[Collected data]
· · · · ·

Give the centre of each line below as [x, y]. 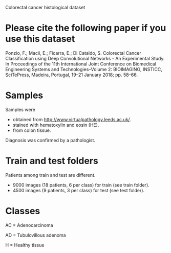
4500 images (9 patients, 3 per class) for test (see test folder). [79, 190]
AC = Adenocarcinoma [29, 225]
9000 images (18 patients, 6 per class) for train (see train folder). [81, 185]
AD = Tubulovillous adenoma [36, 235]
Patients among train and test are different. [50, 175]
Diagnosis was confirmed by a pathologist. [50, 140]
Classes [23, 211]
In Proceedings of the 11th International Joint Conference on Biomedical [81, 64]
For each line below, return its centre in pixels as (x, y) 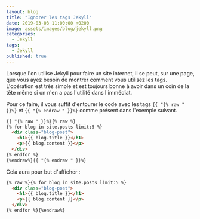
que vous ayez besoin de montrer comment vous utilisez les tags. (87, 80)
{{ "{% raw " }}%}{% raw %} (41, 121)
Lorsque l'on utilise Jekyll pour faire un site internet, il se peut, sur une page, (100, 73)
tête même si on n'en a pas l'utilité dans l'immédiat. (69, 92)
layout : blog (22, 12)
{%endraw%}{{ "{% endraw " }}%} (46, 160)
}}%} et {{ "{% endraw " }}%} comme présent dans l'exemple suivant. (92, 110)
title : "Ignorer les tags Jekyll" (49, 17)

· · · · ·

### WHAT TO PRODUCE:
What this exercise asks for is every line of the data above with the word "train".

### YOUR RESPONSE:
9000 images (18 patients, 6 per class) for train (see train folder). [81, 185]
Patients among train and test are different. [50, 175]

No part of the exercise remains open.